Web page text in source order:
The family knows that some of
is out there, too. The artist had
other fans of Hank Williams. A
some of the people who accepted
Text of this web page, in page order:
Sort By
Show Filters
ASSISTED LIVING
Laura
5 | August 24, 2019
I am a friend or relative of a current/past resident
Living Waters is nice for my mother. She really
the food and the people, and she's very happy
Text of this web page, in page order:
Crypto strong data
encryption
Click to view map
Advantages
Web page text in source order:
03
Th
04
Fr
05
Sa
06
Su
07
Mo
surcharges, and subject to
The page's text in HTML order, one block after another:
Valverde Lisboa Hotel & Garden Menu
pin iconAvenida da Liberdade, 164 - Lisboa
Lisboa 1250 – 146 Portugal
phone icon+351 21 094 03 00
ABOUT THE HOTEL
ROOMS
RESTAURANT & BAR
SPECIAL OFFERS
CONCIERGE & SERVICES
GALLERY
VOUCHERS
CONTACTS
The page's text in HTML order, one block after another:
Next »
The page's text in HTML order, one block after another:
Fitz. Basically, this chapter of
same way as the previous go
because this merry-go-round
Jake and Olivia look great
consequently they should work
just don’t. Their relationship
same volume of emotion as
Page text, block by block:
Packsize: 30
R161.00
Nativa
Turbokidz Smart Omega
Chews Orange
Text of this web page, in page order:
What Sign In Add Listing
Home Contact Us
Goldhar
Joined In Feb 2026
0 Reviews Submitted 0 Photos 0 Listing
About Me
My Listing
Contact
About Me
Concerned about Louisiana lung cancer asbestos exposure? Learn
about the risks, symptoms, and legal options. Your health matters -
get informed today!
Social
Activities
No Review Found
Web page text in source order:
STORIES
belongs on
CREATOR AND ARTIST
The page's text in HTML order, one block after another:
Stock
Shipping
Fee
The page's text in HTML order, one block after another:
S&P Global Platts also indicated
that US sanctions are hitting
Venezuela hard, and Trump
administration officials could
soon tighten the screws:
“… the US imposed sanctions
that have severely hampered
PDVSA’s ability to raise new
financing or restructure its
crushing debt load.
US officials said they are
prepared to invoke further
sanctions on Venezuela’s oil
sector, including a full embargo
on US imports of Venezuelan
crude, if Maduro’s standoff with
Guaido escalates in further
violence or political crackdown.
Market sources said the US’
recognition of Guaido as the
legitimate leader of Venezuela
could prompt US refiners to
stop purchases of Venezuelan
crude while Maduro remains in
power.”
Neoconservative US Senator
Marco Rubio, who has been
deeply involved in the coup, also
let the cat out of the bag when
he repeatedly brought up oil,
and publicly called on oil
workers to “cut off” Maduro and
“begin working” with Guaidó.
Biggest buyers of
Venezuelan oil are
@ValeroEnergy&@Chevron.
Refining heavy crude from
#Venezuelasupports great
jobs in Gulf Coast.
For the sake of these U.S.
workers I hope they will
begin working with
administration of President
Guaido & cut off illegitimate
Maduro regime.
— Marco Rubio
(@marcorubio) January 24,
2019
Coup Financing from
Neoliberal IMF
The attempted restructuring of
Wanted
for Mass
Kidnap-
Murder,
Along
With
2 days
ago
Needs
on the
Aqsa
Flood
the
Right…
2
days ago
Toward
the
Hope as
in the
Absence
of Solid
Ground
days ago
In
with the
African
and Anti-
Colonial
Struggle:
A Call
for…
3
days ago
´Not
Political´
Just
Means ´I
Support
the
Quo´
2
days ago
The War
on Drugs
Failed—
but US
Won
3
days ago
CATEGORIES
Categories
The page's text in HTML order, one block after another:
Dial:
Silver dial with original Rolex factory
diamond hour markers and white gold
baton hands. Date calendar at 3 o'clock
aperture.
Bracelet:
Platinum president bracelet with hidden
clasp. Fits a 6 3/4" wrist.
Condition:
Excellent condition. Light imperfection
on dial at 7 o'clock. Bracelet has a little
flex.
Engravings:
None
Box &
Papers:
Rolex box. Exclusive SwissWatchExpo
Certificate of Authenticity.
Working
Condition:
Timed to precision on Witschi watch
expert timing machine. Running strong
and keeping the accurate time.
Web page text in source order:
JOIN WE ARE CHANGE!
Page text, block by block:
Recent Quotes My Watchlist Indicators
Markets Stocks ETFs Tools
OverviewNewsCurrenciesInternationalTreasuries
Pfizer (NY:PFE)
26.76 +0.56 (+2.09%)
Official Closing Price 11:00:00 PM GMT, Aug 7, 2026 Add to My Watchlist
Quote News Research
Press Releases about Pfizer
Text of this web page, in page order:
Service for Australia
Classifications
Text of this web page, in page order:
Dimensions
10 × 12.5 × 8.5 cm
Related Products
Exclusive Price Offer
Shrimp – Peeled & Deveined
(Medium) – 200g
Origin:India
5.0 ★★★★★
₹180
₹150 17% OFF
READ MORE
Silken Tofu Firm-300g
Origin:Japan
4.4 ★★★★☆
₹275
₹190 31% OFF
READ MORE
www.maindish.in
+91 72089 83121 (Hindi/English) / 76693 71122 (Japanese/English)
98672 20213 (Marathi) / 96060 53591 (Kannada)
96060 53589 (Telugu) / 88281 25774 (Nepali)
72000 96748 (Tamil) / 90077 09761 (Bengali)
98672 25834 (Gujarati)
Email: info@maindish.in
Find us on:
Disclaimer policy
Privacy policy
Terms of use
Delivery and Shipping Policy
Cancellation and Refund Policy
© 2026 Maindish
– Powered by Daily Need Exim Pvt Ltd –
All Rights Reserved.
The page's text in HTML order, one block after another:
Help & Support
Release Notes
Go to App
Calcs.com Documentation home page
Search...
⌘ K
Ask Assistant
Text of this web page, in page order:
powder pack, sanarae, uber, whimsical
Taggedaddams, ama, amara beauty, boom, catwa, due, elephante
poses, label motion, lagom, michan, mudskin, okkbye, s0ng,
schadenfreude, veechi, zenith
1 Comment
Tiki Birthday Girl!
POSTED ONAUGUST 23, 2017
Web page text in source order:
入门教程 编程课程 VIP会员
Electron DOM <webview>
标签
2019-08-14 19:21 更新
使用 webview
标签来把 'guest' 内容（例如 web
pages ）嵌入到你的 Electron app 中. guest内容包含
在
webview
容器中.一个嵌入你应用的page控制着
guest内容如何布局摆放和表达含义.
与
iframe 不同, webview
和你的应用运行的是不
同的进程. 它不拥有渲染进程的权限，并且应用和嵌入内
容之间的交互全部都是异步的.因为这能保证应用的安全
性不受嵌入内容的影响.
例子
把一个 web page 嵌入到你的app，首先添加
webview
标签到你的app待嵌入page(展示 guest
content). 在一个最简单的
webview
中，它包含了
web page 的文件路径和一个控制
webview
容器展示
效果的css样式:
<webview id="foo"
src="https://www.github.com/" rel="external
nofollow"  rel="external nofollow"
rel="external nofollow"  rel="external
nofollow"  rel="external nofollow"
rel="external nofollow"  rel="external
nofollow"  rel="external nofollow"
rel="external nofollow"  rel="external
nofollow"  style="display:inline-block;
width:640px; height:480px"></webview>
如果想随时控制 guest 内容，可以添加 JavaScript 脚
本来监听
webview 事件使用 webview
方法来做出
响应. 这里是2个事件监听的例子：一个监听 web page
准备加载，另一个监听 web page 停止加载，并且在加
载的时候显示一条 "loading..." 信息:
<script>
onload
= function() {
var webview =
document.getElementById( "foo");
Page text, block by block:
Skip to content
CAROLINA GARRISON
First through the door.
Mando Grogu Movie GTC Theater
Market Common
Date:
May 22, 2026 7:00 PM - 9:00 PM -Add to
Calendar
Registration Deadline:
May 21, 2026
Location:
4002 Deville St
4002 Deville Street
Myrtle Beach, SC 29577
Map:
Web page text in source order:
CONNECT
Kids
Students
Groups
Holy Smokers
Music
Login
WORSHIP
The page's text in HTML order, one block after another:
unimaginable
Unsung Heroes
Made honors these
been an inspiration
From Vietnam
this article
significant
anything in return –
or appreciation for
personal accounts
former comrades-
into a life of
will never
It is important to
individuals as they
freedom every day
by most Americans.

──────

Only the lines from the beginning of the material above through the line with "just don’t. Their relationship" are wanted; extract them exactly.

Exercise result ▸
Web page text in source order:
The family knows that some of
is out there, too. The artist had
other fans of Hank Williams. A
some of the people who accepted
Text of this web page, in page order:
Sort By
Show Filters
ASSISTED LIVING
Laura
5 | August 24, 2019
I am a friend or relative of a current/past resident
Living Waters is nice for my mother. She really
the food and the people, and she's very happy
Text of this web page, in page order:
Crypto strong data
encryption
Click to view map
Advantages
Web page text in source order:
03
Th
04
Fr
05
Sa
06
Su
07
Mo
surcharges, and subject to
The page's text in HTML order, one block after another:
Valverde Lisboa Hotel & Garden Menu
pin iconAvenida da Liberdade, 164 - Lisboa
Lisboa 1250 – 146 Portugal
phone icon+351 21 094 03 00
ABOUT THE HOTEL
ROOMS
RESTAURANT & BAR
SPECIAL OFFERS
CONCIERGE & SERVICES
GALLERY
VOUCHERS
CONTACTS
The page's text in HTML order, one block after another:
Next »
The page's text in HTML order, one block after another:
Fitz. Basically, this chapter of
same way as the previous go
because this merry-go-round
Jake and Olivia look great
consequently they should work
just don’t. Their relationship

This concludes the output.